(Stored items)

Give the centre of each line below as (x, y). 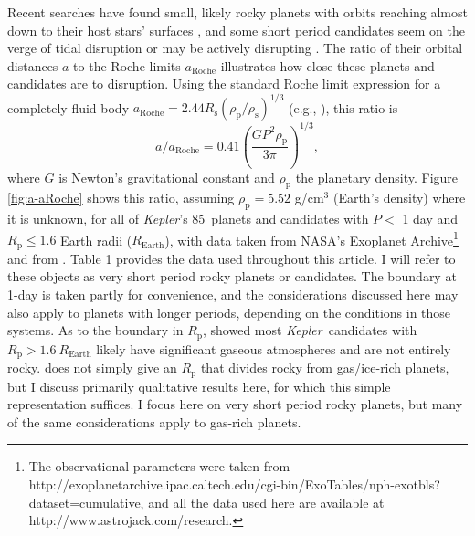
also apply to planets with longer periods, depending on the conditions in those (229, 312)
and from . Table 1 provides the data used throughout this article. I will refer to (232, 258)
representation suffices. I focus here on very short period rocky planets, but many (235, 404)
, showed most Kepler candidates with (310, 330)
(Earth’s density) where (399, 198)
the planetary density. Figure (377, 177)
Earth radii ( (96, 240)
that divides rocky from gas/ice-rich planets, (325, 368)

### WORK TO BE COMPLETED:
State how many lines of the entries above include the word "with", offering no text other than the number.

### EXERCISE OUTPUT:
2